Work to complete: Copy the listing out exactly as shown.

Data for the task:
Segment Open

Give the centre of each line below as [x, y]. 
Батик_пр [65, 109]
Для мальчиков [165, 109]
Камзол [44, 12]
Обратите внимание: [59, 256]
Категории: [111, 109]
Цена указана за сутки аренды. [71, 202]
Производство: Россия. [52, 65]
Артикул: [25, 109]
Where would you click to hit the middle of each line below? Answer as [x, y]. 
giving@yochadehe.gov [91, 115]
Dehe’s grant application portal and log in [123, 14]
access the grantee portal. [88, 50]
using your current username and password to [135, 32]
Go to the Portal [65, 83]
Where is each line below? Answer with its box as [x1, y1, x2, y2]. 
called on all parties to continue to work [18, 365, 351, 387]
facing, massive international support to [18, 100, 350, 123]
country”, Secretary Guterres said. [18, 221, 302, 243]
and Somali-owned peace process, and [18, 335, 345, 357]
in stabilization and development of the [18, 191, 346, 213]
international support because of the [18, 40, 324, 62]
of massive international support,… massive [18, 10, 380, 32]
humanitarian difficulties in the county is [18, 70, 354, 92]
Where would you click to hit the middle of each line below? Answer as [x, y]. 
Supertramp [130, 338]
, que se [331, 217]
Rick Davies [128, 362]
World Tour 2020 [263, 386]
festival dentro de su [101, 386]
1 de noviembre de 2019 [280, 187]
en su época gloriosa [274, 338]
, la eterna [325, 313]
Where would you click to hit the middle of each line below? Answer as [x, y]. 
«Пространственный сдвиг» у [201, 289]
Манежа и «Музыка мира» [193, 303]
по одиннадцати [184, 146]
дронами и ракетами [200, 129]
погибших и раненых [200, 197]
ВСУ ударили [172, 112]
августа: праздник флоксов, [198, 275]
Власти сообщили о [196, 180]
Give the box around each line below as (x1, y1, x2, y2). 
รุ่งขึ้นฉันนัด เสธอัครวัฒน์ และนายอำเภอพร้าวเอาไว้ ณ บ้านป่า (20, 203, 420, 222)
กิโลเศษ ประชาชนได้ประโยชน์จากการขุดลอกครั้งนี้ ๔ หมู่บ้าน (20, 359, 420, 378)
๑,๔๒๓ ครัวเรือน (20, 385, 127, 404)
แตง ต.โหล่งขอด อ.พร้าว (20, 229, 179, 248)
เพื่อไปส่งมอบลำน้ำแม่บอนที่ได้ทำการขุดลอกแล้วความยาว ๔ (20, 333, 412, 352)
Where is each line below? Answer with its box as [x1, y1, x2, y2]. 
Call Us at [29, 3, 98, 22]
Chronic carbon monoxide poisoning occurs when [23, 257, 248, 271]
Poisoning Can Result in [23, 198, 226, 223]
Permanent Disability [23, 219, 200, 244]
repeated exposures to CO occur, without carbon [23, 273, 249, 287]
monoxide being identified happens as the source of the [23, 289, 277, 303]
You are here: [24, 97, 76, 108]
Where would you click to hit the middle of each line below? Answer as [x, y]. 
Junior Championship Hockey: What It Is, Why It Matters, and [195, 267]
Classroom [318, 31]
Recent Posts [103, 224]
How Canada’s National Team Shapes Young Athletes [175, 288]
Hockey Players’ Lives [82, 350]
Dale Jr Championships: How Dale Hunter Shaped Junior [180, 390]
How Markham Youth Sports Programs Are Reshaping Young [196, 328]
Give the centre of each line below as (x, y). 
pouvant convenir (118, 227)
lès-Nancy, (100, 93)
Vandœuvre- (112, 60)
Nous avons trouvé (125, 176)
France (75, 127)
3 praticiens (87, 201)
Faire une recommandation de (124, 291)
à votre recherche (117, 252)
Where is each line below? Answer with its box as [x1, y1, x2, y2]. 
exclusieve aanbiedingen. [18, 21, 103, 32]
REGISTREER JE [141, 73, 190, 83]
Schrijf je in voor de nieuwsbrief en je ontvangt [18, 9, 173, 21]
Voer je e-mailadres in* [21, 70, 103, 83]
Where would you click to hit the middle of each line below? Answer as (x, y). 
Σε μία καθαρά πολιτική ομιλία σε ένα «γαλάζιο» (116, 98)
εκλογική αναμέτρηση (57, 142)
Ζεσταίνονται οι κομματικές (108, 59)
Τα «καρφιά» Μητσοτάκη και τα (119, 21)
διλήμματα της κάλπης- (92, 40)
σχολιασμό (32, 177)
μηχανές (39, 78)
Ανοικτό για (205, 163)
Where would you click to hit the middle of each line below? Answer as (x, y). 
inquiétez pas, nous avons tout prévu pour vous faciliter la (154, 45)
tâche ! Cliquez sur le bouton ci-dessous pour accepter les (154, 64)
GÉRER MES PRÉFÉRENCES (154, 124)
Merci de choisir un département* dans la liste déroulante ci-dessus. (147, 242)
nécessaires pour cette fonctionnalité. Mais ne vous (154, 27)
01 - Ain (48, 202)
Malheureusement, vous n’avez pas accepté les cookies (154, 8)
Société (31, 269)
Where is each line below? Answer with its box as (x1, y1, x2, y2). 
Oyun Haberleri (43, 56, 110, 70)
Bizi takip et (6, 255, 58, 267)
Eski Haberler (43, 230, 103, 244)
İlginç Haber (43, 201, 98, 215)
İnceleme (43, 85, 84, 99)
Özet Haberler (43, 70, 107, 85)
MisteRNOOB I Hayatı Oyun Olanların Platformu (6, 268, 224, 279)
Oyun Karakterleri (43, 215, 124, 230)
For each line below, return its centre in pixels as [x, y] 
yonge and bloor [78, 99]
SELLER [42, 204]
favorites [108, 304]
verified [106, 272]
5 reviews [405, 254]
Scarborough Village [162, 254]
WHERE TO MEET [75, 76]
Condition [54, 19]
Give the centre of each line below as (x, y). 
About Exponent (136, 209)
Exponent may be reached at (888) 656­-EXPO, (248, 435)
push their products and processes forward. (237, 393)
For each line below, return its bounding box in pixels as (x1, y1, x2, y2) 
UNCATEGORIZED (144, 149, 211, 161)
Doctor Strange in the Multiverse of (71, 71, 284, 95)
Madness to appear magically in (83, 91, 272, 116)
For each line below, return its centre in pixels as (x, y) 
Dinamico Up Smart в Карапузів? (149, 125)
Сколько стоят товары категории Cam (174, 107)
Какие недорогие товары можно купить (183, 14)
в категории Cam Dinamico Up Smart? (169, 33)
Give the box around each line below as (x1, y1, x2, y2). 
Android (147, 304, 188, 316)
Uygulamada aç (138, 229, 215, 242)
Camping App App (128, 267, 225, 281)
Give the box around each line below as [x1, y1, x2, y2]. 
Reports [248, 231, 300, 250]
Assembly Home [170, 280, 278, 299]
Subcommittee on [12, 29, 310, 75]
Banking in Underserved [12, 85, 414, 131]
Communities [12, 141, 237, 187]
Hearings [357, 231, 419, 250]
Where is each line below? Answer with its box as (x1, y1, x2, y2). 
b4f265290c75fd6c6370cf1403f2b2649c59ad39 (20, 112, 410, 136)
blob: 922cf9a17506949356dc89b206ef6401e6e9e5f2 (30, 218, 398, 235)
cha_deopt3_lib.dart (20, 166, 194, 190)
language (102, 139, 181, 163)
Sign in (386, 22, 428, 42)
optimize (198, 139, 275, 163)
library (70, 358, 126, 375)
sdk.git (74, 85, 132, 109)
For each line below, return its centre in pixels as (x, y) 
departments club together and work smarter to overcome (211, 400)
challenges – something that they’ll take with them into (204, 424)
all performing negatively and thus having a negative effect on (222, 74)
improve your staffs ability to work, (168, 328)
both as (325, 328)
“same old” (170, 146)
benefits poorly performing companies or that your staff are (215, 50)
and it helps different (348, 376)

Segment Closed

Solution to this task:
Give the centre of each line below as [x, y]. 
Батик_пр [65, 109]
Для мальчиков [165, 109]
Камзол [44, 12]
Обратите внимание: [59, 256]
Категории: [111, 109]
Цена указана за сутки аренды. [71, 202]
Производство: Россия. [52, 65]
Артикул: [25, 109]
Where would you click to hit the middle of each line below? Answer as [x, y]. 
giving@yochadehe.gov [91, 115]
Dehe’s grant application portal and log in [123, 14]
access the grantee portal. [88, 50]
using your current username and password to [135, 32]
Go to the Portal [65, 83]
Where is each line below? Answer with its box as [x1, y1, x2, y2]. 
called on all parties to continue to work [18, 365, 351, 387]
facing, massive international support to [18, 100, 350, 123]
country”, Secretary Guterres said. [18, 221, 302, 243]
and Somali-owned peace process, and [18, 335, 345, 357]
in stabilization and development of the [18, 191, 346, 213]
international support because of the [18, 40, 324, 62]
of massive international support,… massive [18, 10, 380, 32]
humanitarian difficulties in the county is [18, 70, 354, 92]
Where would you click to hit the middle of each line below? Answer as [x, y]. 
Supertramp [130, 338]
, que se [331, 217]
Rick Davies [128, 362]
World Tour 2020 [263, 386]
festival dentro de su [101, 386]
1 de noviembre de 2019 [280, 187]
en su época gloriosa [274, 338]
, la eterna [325, 313]
Where would you click to hit the middle of each line below? Answer as [x, y]. 
«Пространственный сдвиг» у [201, 289]
Манежа и «Музыка мира» [193, 303]
по одиннадцати [184, 146]
дронами и ракетами [200, 129]
погибших и раненых [200, 197]
ВСУ ударили [172, 112]
августа: праздник флоксов, [198, 275]
Власти сообщили о [196, 180]
Give the box around each line below as (x1, y1, x2, y2). 
รุ่งขึ้นฉันนัด เสธอัครวัฒน์ และนายอำเภอพร้าวเอาไว้ ณ บ้านป่า (20, 203, 420, 222)
กิโลเศษ ประชาชนได้ประโยชน์จากการขุดลอกครั้งนี้ ๔ หมู่บ้าน (20, 359, 420, 378)
๑,๔๒๓ ครัวเรือน (20, 385, 127, 404)
แตง ต.โหล่งขอด อ.พร้าว (20, 229, 179, 248)
เพื่อไปส่งมอบลำน้ำแม่บอนที่ได้ทำการขุดลอกแล้วความยาว ๔ (20, 333, 412, 352)
Where is each line below? Answer with its box as [x1, y1, x2, y2]. 
Call Us at [29, 3, 98, 22]
Chronic carbon monoxide poisoning occurs when [23, 257, 248, 271]
Poisoning Can Result in [23, 198, 226, 223]
Permanent Disability [23, 219, 200, 244]
repeated exposures to CO occur, without carbon [23, 273, 249, 287]
monoxide being identified happens as the source of the [23, 289, 277, 303]
You are here: [24, 97, 76, 108]
Where would you click to hit the middle of each line below? Answer as [x, y]. 
Junior Championship Hockey: What It Is, Why It Matters, and [195, 267]
Classroom [318, 31]
Recent Posts [103, 224]
How Canada’s National Team Shapes Young Athletes [175, 288]
Hockey Players’ Lives [82, 350]
Dale Jr Championships: How Dale Hunter Shaped Junior [180, 390]
How Markham Youth Sports Programs Are Reshaping Young [196, 328]
Give the centre of each line below as (x, y). 
pouvant convenir (118, 227)
lès-Nancy, (100, 93)
Vandœuvre- (112, 60)
Nous avons trouvé (125, 176)
France (75, 127)
3 praticiens (87, 201)
Faire une recommandation de (124, 291)
à votre recherche (117, 252)
Where is each line below? Answer with its box as [x1, y1, x2, y2]. 
exclusieve aanbiedingen. [18, 21, 103, 32]
REGISTREER JE [141, 73, 190, 83]
Schrijf je in voor de nieuwsbrief en je ontvangt [18, 9, 173, 21]
Voer je e-mailadres in* [21, 70, 103, 83]
Where would you click to hit the middle of each line below? Answer as (x, y). 
Σε μία καθαρά πολιτική ομιλία σε ένα «γαλάζιο» (116, 98)
εκλογική αναμέτρηση (57, 142)
Ζεσταίνονται οι κομματικές (108, 59)
Τα «καρφιά» Μητσοτάκη και τα (119, 21)
διλήμματα της κάλπης- (92, 40)
σχολιασμό (32, 177)
μηχανές (39, 78)
Ανοικτό για (205, 163)
Where would you click to hit the middle of each line below? Answer as (x, y). 
inquiétez pas, nous avons tout prévu pour vous faciliter la (154, 45)
tâche ! Cliquez sur le bouton ci-dessous pour accepter les (154, 64)
GÉRER MES PRÉFÉRENCES (154, 124)
Merci de choisir un département* dans la liste déroulante ci-dessus. (147, 242)
nécessaires pour cette fonctionnalité. Mais ne vous (154, 27)
01 - Ain (48, 202)
Malheureusement, vous n’avez pas accepté les cookies (154, 8)
Société (31, 269)
Where is each line below? Answer with its box as (x1, y1, x2, y2). 
Oyun Haberleri (43, 56, 110, 70)
Bizi takip et (6, 255, 58, 267)
Eski Haberler (43, 230, 103, 244)
İlginç Haber (43, 201, 98, 215)
İnceleme (43, 85, 84, 99)
Özet Haberler (43, 70, 107, 85)
MisteRNOOB I Hayatı Oyun Olanların Platformu (6, 268, 224, 279)
Oyun Karakterleri (43, 215, 124, 230)
For each line below, return its centre in pixels as [x, y] 
yonge and bloor [78, 99]
SELLER [42, 204]
favorites [108, 304]
verified [106, 272]
5 reviews [405, 254]
Scarborough Village [162, 254]
WHERE TO MEET [75, 76]
Condition [54, 19]
Give the centre of each line below as (x, y). 
About Exponent (136, 209)
Exponent may be reached at (888) 656­-EXPO, (248, 435)
push their products and processes forward. (237, 393)
For each line below, return its bounding box in pixels as (x1, y1, x2, y2) 
UNCATEGORIZED (144, 149, 211, 161)
Doctor Strange in the Multiverse of (71, 71, 284, 95)
Madness to appear magically in (83, 91, 272, 116)
For each line below, return its centre in pixels as (x, y) 
Dinamico Up Smart в Карапузів? (149, 125)
Сколько стоят товары категории Cam (174, 107)
Какие недорогие товары можно купить (183, 14)
в категории Cam Dinamico Up Smart? (169, 33)
Give the box around each line below as (x1, y1, x2, y2). 
Android (147, 304, 188, 316)
Uygulamada aç (138, 229, 215, 242)
Camping App App (128, 267, 225, 281)
Give the box around each line below as [x1, y1, x2, y2]. 
Reports [248, 231, 300, 250]
Assembly Home [170, 280, 278, 299]
Subcommittee on [12, 29, 310, 75]
Banking in Underserved [12, 85, 414, 131]
Communities [12, 141, 237, 187]
Hearings [357, 231, 419, 250]
Where is each line below? Answer with its box as (x1, y1, x2, y2). 
b4f265290c75fd6c6370cf1403f2b2649c59ad39 (20, 112, 410, 136)
blob: 922cf9a17506949356dc89b206ef6401e6e9e5f2 (30, 218, 398, 235)
cha_deopt3_lib.dart (20, 166, 194, 190)
language (102, 139, 181, 163)
Sign in (386, 22, 428, 42)
optimize (198, 139, 275, 163)
library (70, 358, 126, 375)
sdk.git (74, 85, 132, 109)
For each line below, return its centre in pixels as (x, y) 
departments club together and work smarter to overcome (211, 400)
challenges – something that they’ll take with them into (204, 424)
all performing negatively and thus having a negative effect on (222, 74)
improve your staffs ability to work, (168, 328)
both as (325, 328)
“same old” (170, 146)
benefits poorly performing companies or that your staff are (215, 50)
and it helps different (348, 376)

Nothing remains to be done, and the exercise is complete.